:: Task directions ::
Produce as output only the lines below starting at the line with "re-usable [22, 52, 61, 66]" and continuing through the line with "ISubscriptionChannel.Subscribe — метод", each one exactly as written.

:: Available data ::
-------

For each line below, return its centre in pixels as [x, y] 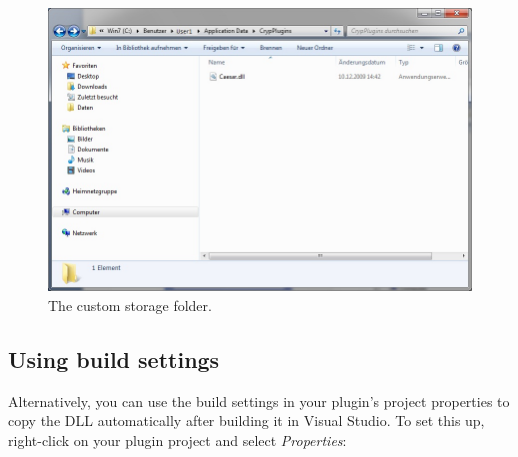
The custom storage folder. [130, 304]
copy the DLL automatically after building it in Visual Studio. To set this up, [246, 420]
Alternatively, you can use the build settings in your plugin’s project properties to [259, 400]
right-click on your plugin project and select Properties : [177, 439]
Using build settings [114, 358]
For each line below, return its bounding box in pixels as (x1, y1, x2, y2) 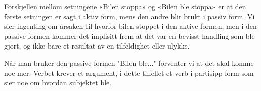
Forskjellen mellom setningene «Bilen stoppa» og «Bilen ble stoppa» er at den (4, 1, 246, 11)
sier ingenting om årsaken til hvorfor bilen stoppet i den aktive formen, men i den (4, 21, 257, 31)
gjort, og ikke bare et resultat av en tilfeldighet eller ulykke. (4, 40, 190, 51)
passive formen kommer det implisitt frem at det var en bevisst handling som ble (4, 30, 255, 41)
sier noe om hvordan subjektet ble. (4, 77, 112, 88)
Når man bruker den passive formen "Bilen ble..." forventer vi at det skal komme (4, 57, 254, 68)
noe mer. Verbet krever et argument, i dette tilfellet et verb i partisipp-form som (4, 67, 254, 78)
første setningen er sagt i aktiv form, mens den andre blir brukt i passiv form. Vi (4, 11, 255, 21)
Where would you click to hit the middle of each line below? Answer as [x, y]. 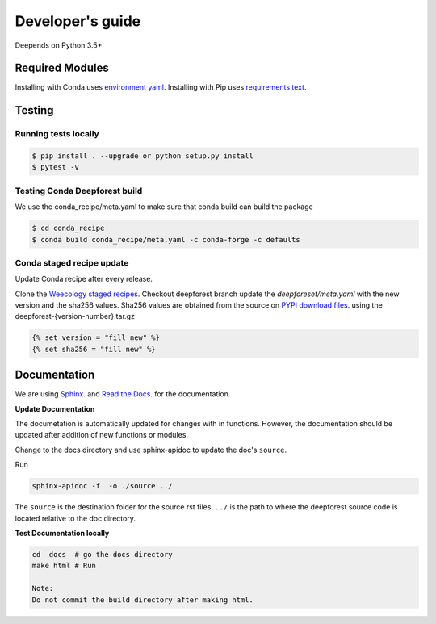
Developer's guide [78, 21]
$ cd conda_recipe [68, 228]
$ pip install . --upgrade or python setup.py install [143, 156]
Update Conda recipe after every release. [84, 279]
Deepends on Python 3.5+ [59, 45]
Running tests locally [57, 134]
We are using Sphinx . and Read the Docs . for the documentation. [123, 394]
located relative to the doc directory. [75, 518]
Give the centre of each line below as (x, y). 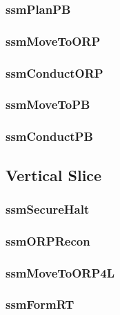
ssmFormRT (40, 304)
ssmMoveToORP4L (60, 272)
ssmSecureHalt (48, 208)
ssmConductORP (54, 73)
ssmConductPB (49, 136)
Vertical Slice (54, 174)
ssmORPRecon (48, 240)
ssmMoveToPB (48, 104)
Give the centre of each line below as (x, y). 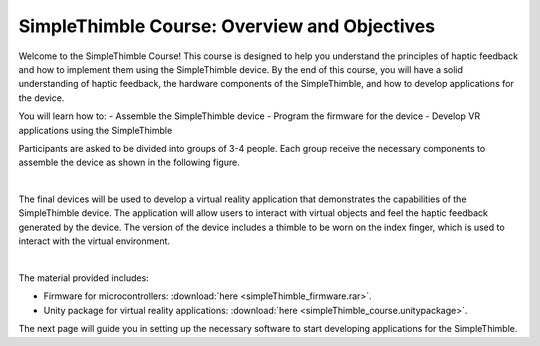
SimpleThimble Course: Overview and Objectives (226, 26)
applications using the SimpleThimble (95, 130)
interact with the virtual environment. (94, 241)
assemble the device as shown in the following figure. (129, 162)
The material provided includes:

-------

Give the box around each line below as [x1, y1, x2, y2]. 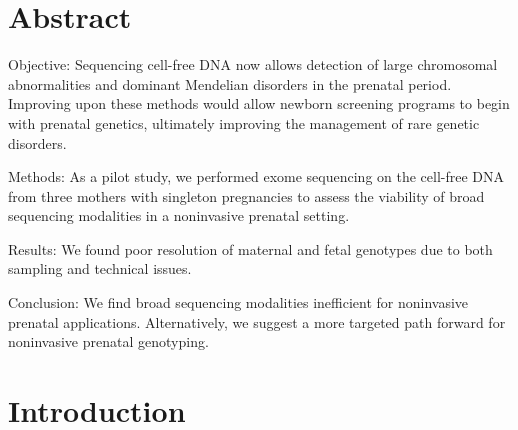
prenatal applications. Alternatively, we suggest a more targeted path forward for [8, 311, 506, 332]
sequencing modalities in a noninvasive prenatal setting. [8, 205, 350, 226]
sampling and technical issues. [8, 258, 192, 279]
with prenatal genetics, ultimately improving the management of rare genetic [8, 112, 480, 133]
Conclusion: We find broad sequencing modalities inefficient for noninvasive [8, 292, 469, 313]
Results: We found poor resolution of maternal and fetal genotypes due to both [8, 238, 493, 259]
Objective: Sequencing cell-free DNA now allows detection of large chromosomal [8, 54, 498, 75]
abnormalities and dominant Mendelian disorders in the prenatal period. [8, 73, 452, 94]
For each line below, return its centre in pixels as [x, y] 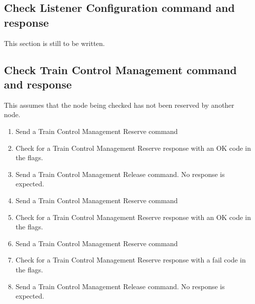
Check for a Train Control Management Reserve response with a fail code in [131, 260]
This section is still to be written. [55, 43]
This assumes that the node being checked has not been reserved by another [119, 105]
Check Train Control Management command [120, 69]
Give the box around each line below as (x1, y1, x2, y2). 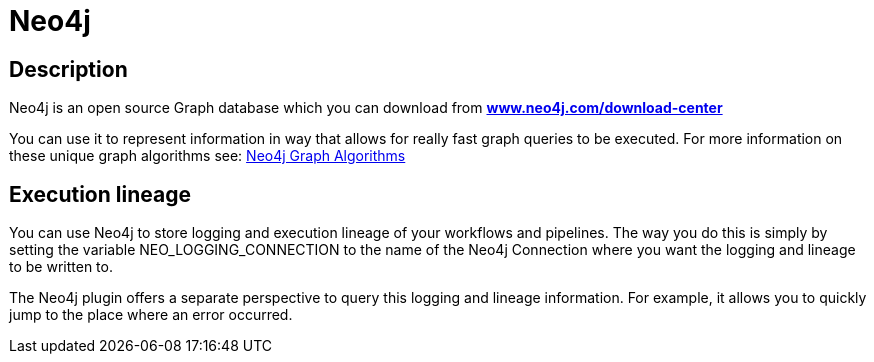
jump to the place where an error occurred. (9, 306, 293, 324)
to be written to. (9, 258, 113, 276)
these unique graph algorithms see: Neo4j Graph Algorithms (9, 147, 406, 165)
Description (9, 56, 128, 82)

-------

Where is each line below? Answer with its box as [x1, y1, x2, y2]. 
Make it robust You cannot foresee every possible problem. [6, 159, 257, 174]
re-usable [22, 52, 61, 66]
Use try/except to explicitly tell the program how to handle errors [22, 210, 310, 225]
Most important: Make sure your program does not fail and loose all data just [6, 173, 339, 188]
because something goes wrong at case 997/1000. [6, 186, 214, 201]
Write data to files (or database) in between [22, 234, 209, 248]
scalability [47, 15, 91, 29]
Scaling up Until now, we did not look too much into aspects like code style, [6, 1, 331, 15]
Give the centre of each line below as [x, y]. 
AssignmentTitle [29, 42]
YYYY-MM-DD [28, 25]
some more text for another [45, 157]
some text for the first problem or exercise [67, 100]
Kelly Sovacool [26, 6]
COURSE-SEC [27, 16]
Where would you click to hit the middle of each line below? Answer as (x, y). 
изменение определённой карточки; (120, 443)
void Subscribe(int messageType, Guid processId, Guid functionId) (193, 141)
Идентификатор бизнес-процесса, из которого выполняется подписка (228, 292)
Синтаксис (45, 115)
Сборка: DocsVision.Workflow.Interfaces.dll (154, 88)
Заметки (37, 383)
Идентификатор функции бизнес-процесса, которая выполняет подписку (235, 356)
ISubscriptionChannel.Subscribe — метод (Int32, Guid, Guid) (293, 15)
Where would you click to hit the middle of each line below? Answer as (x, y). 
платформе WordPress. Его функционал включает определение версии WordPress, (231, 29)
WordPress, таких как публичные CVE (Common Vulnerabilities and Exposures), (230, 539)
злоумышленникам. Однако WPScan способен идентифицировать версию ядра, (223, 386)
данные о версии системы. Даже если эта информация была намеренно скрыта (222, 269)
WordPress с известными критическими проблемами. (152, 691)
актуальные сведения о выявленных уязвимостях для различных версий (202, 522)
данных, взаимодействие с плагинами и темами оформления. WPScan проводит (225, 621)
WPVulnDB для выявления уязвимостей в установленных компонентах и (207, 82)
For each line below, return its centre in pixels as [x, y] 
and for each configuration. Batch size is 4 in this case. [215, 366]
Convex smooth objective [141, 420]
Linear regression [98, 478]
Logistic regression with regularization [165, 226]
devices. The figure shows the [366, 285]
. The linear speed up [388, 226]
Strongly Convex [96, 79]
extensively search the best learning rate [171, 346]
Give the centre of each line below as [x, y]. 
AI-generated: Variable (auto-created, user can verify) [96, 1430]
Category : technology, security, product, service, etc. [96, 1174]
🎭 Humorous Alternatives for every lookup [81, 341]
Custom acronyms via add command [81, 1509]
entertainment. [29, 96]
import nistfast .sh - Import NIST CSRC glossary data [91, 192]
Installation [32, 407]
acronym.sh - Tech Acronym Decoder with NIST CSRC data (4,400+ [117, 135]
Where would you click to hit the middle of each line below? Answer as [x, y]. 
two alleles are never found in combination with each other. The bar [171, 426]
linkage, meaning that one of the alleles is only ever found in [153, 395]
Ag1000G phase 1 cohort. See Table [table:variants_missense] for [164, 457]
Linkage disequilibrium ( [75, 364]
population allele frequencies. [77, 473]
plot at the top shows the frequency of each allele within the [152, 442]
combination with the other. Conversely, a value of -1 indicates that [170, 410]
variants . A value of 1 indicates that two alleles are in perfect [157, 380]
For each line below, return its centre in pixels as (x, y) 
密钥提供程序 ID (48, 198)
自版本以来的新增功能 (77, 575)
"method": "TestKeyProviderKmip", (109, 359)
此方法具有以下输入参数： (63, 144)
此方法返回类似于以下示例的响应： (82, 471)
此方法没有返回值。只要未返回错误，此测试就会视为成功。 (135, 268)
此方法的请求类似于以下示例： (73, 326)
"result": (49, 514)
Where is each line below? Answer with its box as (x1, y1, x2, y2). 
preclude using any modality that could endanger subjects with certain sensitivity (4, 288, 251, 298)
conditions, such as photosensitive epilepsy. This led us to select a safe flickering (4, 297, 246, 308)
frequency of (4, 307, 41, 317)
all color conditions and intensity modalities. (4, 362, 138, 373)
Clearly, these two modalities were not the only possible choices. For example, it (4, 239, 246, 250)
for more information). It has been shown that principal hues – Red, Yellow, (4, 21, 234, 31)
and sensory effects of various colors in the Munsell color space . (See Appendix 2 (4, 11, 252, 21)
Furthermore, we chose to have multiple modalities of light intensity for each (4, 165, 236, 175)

-------

:: Solution to the exercise ::
re-usable [22, 52, 61, 66]
Use try/except to explicitly tell the program how to handle errors [22, 210, 310, 225]
Most important: Make sure your program does not fail and loose all data just [6, 173, 339, 188]
because something goes wrong at case 997/1000. [6, 186, 214, 201]
Write data to files (or database) in between [22, 234, 209, 248]
scalability [47, 15, 91, 29]
Scaling up Until now, we did not look too much into aspects like code style, [6, 1, 331, 15]
Give the centre of each line below as [x, y]. 
AssignmentTitle [29, 42]
YYYY-MM-DD [28, 25]
some more text for another [45, 157]
some text for the first problem or exercise [67, 100]
Kelly Sovacool [26, 6]
COURSE-SEC [27, 16]
Where would you click to hit the middle of each line below? Answer as (x, y). 
изменение определённой карточки; (120, 443)
void Subscribe(int messageType, Guid processId, Guid functionId) (193, 141)
Идентификатор бизнес-процесса, из которого выполняется подписка (228, 292)
Синтаксис (45, 115)
Сборка: DocsVision.Workflow.Interfaces.dll (154, 88)
Заметки (37, 383)
Идентификатор функции бизнес-процесса, которая выполняет подписку (235, 356)
ISubscriptionChannel.Subscribe — метод (Int32, Guid, Guid) (293, 15)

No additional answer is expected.